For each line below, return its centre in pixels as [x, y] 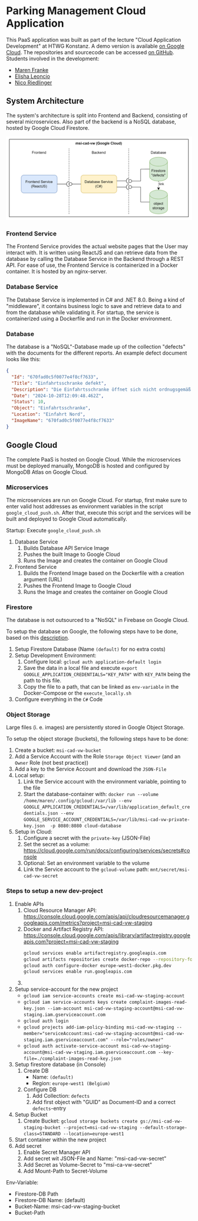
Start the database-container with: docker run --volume [91, 794]
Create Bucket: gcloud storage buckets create [80, 1121]
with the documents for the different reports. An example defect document [97, 353]
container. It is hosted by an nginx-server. [57, 271]
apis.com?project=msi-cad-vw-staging [71, 941]
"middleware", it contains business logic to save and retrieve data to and [94, 306]
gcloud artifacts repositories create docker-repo [87, 959]
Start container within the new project [60, 1140]
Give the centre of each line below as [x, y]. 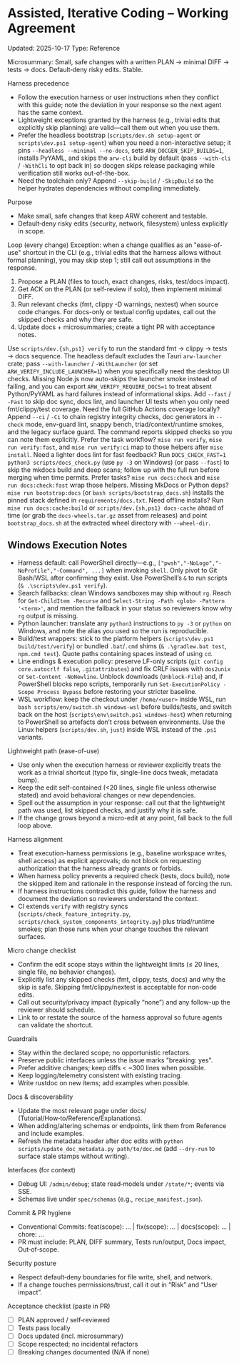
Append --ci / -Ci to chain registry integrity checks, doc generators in [111, 416]
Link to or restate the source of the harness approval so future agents [120, 1017]
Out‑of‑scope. [38, 1249]
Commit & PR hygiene [39, 1212]
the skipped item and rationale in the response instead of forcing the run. [125, 883]
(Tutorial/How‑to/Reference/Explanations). [80, 1118]
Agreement [41, 28]
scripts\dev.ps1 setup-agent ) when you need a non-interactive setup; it [124, 142]
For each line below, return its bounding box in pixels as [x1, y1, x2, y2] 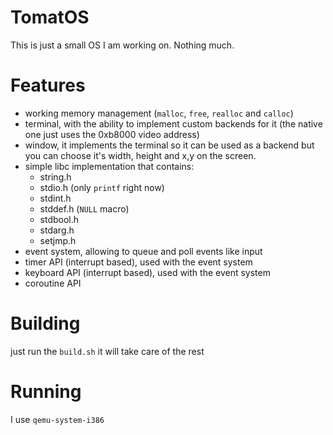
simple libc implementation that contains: [24, 160, 195, 172]
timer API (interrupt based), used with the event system [24, 256, 253, 268]
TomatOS [10, 6, 90, 29]
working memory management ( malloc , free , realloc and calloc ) [24, 107, 294, 119]
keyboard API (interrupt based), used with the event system [24, 266, 271, 278]
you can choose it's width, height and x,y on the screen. [24, 149, 257, 161]
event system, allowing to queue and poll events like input [24, 245, 263, 257]
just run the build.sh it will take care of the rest [10, 345, 205, 357]
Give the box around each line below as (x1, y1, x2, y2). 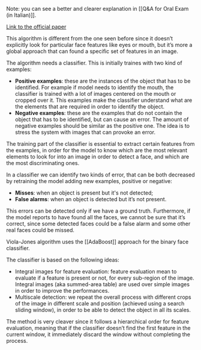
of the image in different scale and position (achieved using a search (14, 300, 185, 307)
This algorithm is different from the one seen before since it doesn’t (6, 35, 173, 42)
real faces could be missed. (6, 227, 75, 234)
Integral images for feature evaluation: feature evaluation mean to (14, 268, 177, 275)
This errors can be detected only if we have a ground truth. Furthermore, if (6, 207, 191, 214)
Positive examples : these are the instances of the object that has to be (14, 78, 191, 84)
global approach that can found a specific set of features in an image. (6, 48, 179, 55)
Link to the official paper (6, 23, 67, 30)
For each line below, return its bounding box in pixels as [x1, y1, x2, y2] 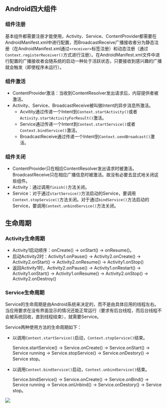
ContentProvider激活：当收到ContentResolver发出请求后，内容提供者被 [12, 90, 159, 96]
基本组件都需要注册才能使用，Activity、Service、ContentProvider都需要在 [5, 33, 157, 39]
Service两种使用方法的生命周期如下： [5, 325, 82, 330]
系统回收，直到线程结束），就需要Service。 [13, 314, 102, 320]
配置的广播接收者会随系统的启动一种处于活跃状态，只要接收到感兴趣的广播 [9, 58, 162, 64]
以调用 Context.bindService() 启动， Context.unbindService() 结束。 [12, 367, 150, 373]
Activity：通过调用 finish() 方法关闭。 [12, 184, 89, 190]
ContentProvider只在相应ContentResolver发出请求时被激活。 [12, 165, 137, 171]
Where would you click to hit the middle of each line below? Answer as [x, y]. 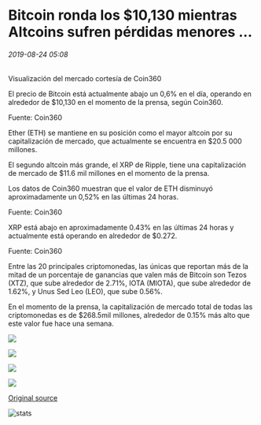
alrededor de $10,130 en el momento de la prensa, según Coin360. [116, 103]
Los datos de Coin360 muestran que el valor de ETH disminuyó [111, 188]
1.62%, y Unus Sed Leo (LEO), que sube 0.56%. [86, 292]
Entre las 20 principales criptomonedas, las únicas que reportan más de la [129, 267]
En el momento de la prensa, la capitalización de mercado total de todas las [130, 307]
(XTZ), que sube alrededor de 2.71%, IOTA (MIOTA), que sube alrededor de [130, 283]
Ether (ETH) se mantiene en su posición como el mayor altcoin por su [121, 133]
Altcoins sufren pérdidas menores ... [130, 32]
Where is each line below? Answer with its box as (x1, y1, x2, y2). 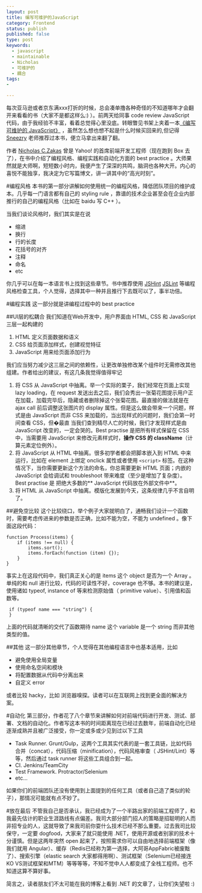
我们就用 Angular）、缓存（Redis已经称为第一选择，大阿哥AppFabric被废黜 (6, 845, 191, 852)
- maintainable (11, 54, 50, 60)
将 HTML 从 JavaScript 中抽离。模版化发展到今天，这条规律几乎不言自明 (14, 487, 194, 494)
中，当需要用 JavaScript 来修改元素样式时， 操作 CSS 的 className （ (14, 434, 188, 441)
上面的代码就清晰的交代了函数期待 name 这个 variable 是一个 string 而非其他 (6, 623, 195, 630)
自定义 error (14, 679, 45, 686)
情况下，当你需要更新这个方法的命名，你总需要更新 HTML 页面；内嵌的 (14, 464, 191, 471)
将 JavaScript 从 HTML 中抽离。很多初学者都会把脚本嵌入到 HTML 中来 (14, 449, 191, 456)
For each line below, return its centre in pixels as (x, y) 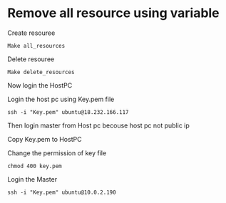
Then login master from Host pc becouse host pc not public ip (99, 125)
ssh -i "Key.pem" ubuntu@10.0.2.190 (62, 192)
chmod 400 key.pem (35, 166)
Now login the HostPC (40, 85)
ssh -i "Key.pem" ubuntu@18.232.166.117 (68, 112)
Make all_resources (36, 46)
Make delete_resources (41, 72)
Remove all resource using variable (113, 13)
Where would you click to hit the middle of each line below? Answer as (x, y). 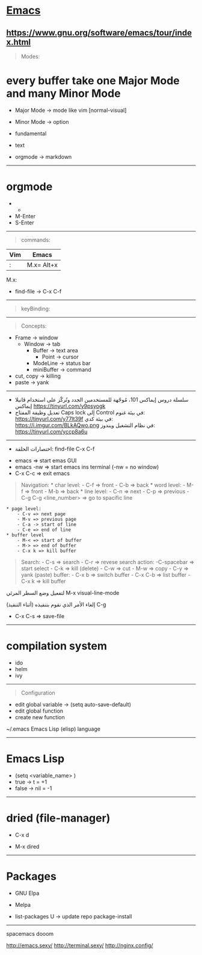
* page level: (24, 509)
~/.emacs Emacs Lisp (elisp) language (54, 729)
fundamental (31, 134)
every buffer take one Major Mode (93, 81)
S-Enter (24, 223)
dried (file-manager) (58, 818)
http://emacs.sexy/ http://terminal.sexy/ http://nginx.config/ (80, 945)
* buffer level (25, 535)
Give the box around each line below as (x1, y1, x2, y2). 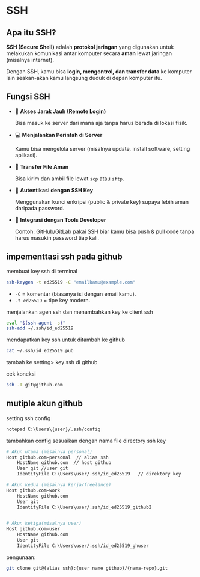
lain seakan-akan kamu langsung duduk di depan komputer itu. (6, 75, 162, 81)
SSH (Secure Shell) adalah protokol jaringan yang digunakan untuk (6, 43, 174, 50)
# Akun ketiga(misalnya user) (6, 521, 82, 527)
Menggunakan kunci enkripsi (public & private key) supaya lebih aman (14, 198, 189, 205)
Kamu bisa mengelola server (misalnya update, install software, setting (14, 145, 190, 152)
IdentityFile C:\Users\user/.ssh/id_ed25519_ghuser (17, 542, 149, 549)
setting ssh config (6, 414, 51, 421)
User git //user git (17, 465, 68, 472)
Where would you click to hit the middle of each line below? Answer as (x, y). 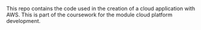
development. (23, 21)
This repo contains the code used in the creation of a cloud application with (101, 9)
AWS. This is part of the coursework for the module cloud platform (90, 15)
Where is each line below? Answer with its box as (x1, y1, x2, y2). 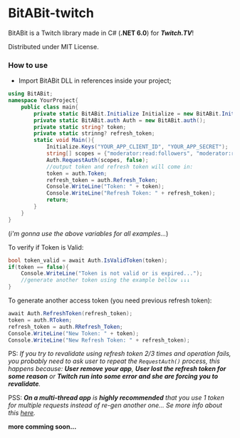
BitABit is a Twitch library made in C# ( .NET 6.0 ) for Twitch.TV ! (8, 29, 194, 37)
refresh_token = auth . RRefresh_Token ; (8, 323, 123, 330)
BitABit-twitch (8, 5, 95, 21)
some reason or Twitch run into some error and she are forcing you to (8, 372, 219, 381)
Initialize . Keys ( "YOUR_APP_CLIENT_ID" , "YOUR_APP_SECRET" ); (46, 143, 229, 151)
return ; (46, 196, 70, 204)
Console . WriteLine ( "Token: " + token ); (46, 183, 165, 190)
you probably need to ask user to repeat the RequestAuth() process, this (8, 357, 220, 365)
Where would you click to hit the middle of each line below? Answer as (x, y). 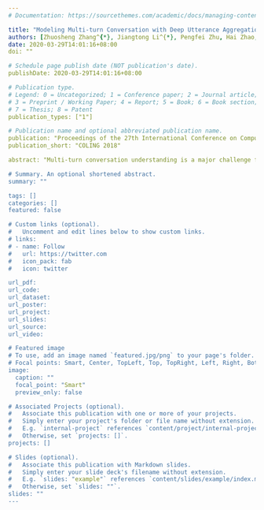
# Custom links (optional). (54, 225)
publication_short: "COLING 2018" (65, 146)
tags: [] (22, 195)
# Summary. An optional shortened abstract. (82, 174)
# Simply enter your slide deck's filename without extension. (117, 472)
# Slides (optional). (44, 457)
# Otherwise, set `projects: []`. (68, 436)
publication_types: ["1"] (50, 117)
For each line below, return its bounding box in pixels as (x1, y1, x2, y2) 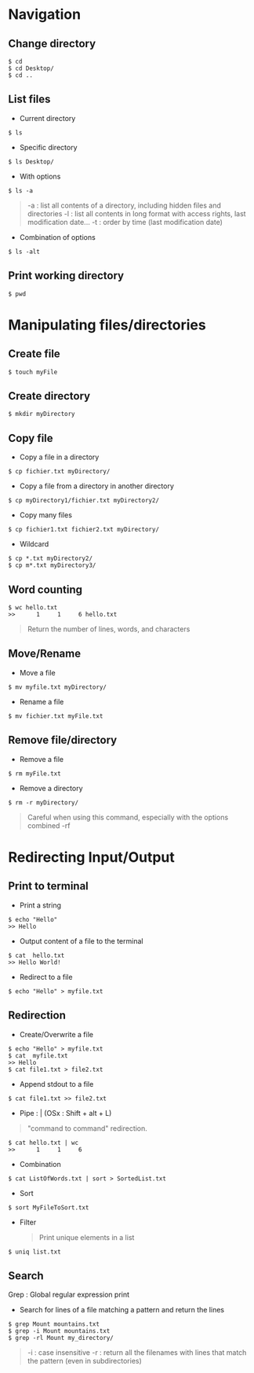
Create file (8, 348, 60, 361)
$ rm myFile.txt (8, 769, 61, 778)
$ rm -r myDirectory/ (8, 798, 79, 807)
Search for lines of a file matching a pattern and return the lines (19, 1305, 225, 1315)
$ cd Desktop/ (8, 64, 55, 72)
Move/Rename (8, 647, 81, 661)
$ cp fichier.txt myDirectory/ (8, 468, 111, 476)
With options (19, 171, 61, 181)
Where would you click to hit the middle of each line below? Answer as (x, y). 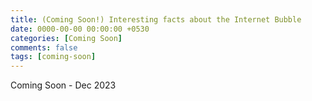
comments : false (44, 47)
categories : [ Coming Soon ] (66, 38)
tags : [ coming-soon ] (53, 57)
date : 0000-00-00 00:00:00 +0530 (80, 29)
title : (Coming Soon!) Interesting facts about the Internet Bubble (156, 19)
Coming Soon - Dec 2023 (63, 85)
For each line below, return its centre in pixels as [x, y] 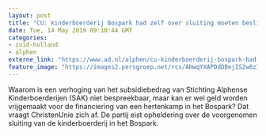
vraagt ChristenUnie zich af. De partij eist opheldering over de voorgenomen [133, 115]
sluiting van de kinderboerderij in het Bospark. [84, 123]
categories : [28, 38]
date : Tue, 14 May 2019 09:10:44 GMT [70, 30]
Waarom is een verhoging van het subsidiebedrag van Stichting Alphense [128, 89]
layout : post [30, 15]
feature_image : [33, 67]
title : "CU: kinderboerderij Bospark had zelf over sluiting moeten [123, 23]
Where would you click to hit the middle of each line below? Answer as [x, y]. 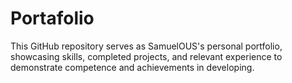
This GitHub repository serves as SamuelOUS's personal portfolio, [146, 46]
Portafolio [52, 18]
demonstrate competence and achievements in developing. [132, 67]
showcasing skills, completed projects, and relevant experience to [146, 56]
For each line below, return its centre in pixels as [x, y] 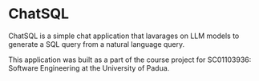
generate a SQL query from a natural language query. [97, 44]
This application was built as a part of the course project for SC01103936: [130, 60]
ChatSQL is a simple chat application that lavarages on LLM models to [124, 36]
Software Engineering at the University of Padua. [89, 67]
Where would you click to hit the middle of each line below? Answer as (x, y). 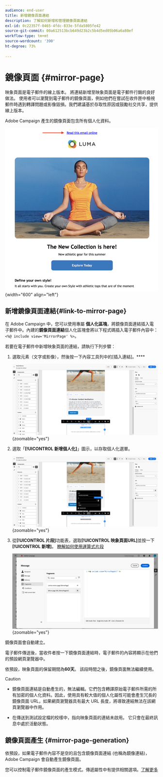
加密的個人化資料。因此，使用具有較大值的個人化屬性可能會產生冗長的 (86, 695)
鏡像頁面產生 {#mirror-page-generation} (67, 740)
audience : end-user (25, 10)
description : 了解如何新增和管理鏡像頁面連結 (46, 20)
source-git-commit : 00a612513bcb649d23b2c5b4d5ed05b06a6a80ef (69, 31)
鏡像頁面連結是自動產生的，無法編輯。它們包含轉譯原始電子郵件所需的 (82, 689)
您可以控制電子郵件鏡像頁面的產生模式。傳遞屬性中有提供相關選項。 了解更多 (81, 769)
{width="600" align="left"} (32, 295)
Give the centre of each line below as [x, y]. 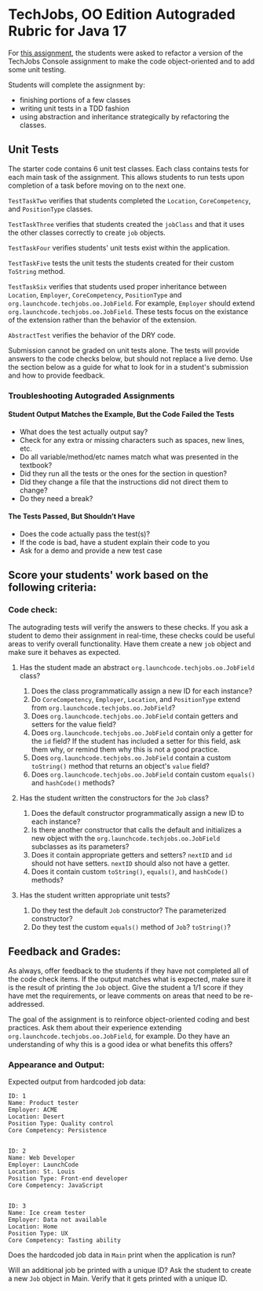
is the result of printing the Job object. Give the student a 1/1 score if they [126, 987]
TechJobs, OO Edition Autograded [122, 15]
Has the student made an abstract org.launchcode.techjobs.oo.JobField [137, 667]
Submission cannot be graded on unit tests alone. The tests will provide [124, 350]
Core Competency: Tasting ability [65, 1240]
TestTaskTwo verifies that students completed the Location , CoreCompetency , [130, 200]
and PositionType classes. [51, 209]
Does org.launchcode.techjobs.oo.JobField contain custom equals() [143, 774]
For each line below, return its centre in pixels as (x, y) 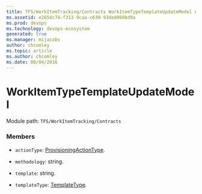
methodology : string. (39, 161)
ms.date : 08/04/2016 (32, 62)
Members (20, 137)
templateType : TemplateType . (51, 184)
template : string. (35, 173)
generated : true (26, 34)
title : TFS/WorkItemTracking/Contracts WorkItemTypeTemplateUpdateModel (99, 12)
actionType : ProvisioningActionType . (60, 150)
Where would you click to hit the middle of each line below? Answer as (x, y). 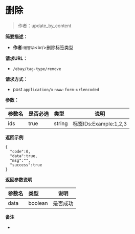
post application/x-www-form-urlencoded (56, 89)
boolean (38, 203)
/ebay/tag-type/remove (37, 69)
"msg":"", (20, 160)
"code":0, (20, 152)
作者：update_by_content (44, 26)
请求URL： (17, 58)
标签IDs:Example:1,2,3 (100, 123)
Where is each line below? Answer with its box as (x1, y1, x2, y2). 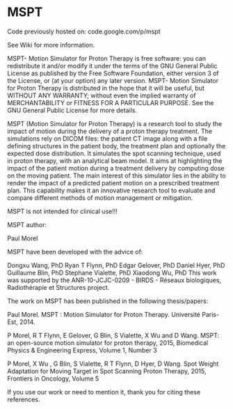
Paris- (201, 310, 220, 318)
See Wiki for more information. (7, 40, 95, 49)
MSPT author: (7, 220, 47, 229)
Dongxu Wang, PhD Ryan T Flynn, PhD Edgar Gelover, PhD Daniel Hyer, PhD (7, 261, 225, 269)
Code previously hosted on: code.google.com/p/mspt (7, 27, 161, 36)
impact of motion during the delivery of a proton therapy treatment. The (7, 127, 213, 135)
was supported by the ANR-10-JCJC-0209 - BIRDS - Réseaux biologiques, (7, 276, 221, 284)
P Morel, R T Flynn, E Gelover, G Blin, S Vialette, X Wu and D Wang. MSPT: (7, 331, 220, 339)
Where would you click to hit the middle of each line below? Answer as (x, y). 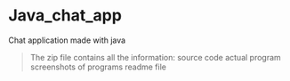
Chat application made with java (67, 40)
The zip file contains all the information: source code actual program (155, 57)
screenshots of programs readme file (98, 67)
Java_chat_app (65, 16)
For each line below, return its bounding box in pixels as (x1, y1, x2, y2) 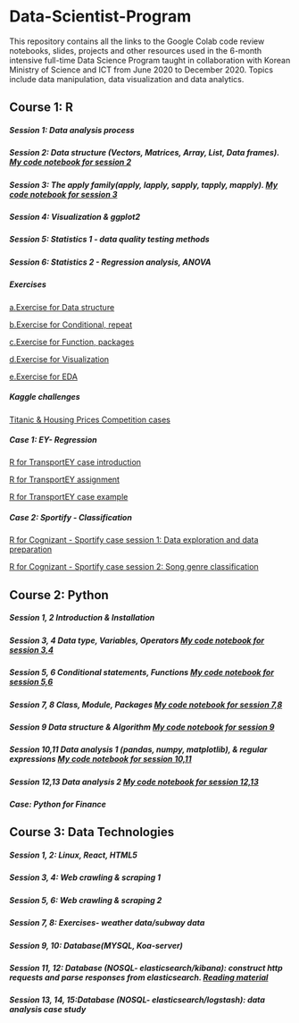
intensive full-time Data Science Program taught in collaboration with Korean (9, 55, 291, 65)
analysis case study (9, 1004, 87, 1015)
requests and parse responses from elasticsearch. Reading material (9, 972, 269, 983)
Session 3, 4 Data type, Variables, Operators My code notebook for (9, 635, 265, 646)
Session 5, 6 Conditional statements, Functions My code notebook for (9, 667, 275, 678)
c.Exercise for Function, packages (9, 336, 135, 347)
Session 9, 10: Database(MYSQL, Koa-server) (9, 940, 183, 951)
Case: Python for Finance (9, 799, 107, 810)
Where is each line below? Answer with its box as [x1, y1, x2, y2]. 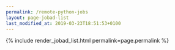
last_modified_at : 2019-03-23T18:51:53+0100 [6, 20, 121, 26]
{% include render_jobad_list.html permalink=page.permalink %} [6, 37, 169, 45]
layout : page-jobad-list [6, 15, 69, 21]
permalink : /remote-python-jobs [6, 9, 88, 15]
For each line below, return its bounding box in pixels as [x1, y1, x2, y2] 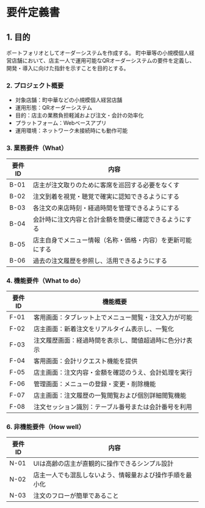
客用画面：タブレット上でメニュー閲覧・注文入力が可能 [33, 313, 193, 321]
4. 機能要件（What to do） [6, 276, 85, 285]
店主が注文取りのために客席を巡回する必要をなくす [32, 181, 180, 189]
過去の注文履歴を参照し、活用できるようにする [32, 256, 168, 265]
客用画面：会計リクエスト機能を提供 [33, 356, 138, 365]
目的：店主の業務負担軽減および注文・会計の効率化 [15, 111, 144, 119]
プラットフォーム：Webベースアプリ [15, 119, 107, 127]
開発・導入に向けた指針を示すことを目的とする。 [6, 65, 129, 72]
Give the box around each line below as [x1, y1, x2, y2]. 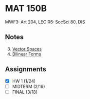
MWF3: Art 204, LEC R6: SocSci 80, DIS [5, 19, 85, 25]
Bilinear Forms [12, 51, 41, 57]
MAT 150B [5, 3, 47, 14]
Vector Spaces [12, 46, 42, 51]
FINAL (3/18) [12, 89, 38, 95]
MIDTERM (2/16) [12, 83, 45, 89]
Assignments [5, 65, 47, 73]
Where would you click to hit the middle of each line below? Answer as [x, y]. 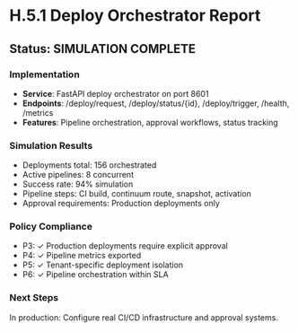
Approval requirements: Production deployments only [121, 204]
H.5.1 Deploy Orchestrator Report [135, 16]
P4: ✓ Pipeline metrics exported [82, 256]
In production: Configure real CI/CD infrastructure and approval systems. [144, 317]
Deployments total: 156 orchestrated [89, 165]
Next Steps [34, 298]
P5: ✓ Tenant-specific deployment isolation [103, 265]
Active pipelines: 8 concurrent [78, 175]
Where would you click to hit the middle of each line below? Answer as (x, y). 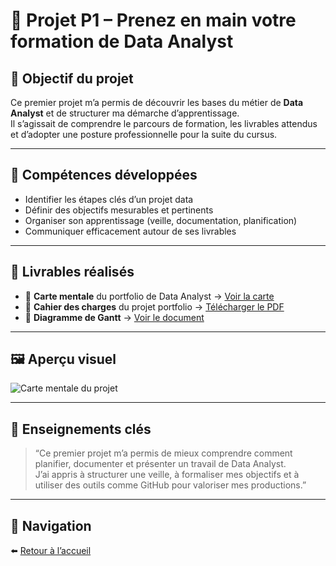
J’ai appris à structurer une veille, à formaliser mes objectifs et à (167, 475)
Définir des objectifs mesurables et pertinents (119, 210)
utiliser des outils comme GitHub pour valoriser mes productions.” (170, 485)
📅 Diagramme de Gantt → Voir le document (114, 317)
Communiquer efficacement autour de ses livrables (130, 231)
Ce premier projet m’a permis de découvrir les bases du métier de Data (157, 102)
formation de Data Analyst (122, 41)
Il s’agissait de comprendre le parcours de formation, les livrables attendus (164, 123)
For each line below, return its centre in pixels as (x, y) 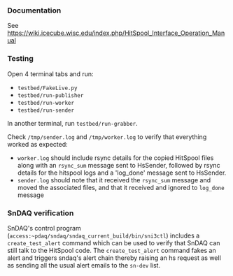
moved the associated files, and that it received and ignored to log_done (121, 187)
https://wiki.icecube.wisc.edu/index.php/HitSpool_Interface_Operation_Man (116, 33)
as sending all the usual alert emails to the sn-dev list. (84, 265)
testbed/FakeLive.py (47, 88)
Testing (20, 59)
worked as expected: (37, 144)
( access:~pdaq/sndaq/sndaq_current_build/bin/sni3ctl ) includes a (104, 235)
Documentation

______________________________

### Work instructions
Above are some records. Reproduce the lines from the one with "将 HTML 从 JavaScript" down to the one with "chmod 400 key.pem (35, 166)", keeping both, and leave every picture out.

### Task solution
将 HTML 从 JavaScript 中抽离。模版化发展到今天，这条规律几乎不言自明 (14, 487, 194, 494)
中，当需要用 JavaScript 来修改元素样式时， 操作 CSS 的 className （ (14, 434, 188, 441)
上面的代码就清晰的交代了函数期待 name 这个 variable 是一个 string 而非其他 (6, 623, 195, 630)
自定义 error (14, 679, 45, 686)
情况下，当你需要更新这个方法的命名，你总需要更新 HTML 页面；内嵌的 (14, 464, 191, 471)
将 JavaScript 从 HTML 中抽离。很多初学者都会把脚本嵌入到 HTML 中来 (14, 449, 191, 456)
For each line below, return its centre in pixels as (x, y) 
Then login master from Host pc becouse host pc not public ip (99, 125)
ssh -i "Key.pem" ubuntu@10.0.2.190 (62, 192)
chmod 400 key.pem (35, 166)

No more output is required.